Can Johnny still program?

In wake of the worst performance by U.S. students in a global coding contest, ACM President David Patterson has a few suggestions for President Bush.

If David Patterson had his way, the president of the United States would congratulate top code jockeys just like the commander-in-chief applauds the Super Bowl champs.

That would send a message about the importance of technology smarts and skills, argues Patterson, a computer science professor at the University of California, Berkeley, and president of the Association for Computing Machinery, a group that runs a major student coding contest.

"(Our presidents) meet the winners of the football championship, right?" Patterson says. "Gee, wouldn't it be wonderful if the presidents would meet the winners of the programming contest? Wouldn't that be a better world?"

After U.S. students earlier this month made their worst showing in the 29-year history of the ACM International Collegiate Programming Contest, Patterson and others are wondering whether the United States does enough to encourage programming talent. The top U.S. school finished in a tie for 17th place. Students from China's Shanghai Jiao Tong University took the top honors, continuing a gradual ascendance of Asian and Eastern European schools during the past decade or so. The last time a U.S. institution won the world championship was in 1997.

Some argue the results don't necessarily mean much, given the way foreign schools may put more emphasis on the contest.

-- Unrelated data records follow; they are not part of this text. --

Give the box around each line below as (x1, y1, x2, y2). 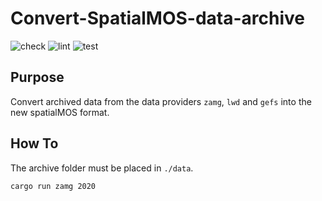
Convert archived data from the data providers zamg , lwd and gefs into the (10, 95, 312, 107)
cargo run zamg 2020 (10, 181, 97, 191)
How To (10, 135, 59, 152)
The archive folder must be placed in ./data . (10, 162, 194, 174)
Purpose (10, 69, 65, 86)
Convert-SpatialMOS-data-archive (10, 7, 306, 30)
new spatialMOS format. (10, 106, 110, 118)
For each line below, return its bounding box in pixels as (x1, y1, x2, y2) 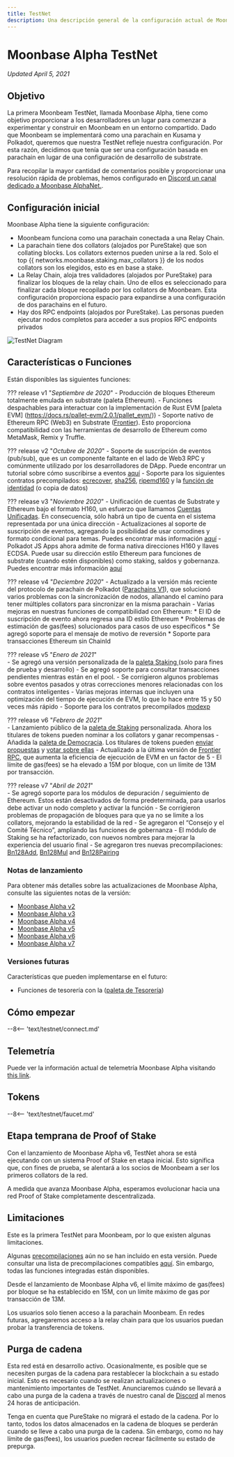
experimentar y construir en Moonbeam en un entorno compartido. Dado (7, 124, 217, 132)
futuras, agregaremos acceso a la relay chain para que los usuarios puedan (7, 1315, 224, 1324)
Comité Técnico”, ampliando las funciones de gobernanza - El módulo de (7, 825, 217, 834)
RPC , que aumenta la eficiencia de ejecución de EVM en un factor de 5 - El (7, 753, 222, 761)
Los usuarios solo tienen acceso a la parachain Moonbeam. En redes (7, 1308, 205, 1317)
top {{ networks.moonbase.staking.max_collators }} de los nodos (17, 256, 204, 265)
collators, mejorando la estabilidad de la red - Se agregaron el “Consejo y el (7, 818, 224, 827)
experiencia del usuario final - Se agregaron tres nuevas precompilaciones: (7, 841, 223, 849)

What's more, the number of entrants has mushroomed, from fewer than 650 teams in 1994 to more than 4,100 this year.

Patterson, though, thinks there's more to the U.S. decline--viewed by some as a sign the country's tech leadership is in trouble.

ACM's leader knows a thing or two about creating important technology: He played a key role in the development of so-called reduced instruction set computers, or RISC, and was involved in a Berkeley networking project that led to technology used by Internet companies such as Inktomi.

CNET recently spoke with Patterson about ACM's contest, the state of student tech talent in the United States, and how outsourcing is affecting the field.

What's measured in the ACM programming contest?
Patterson: The problems are not simply, as the title sounds like, 'Write a program to do factorial fast.' It's more problem-solving than that. One of them had to do with a cell phone tower. You had to cover this many people, so where would you place your cell phone tower, or something like that.

Gee, wouldn't it be wonderful if the presidents would meet the winners of the programming contest?

What are the origins of the contest?
Patterson: Since ACM has been around so long, it started off as a local programming contest and then it expanded to be nationwide and then international. Education was a big part of the ACM mission. Since computers were brand new, one of the big challenges was going to be to teach people how these use them. So this was kind of a natural thing to do for this volunteer organization. Somebody thought it would be nice to have a programming contest.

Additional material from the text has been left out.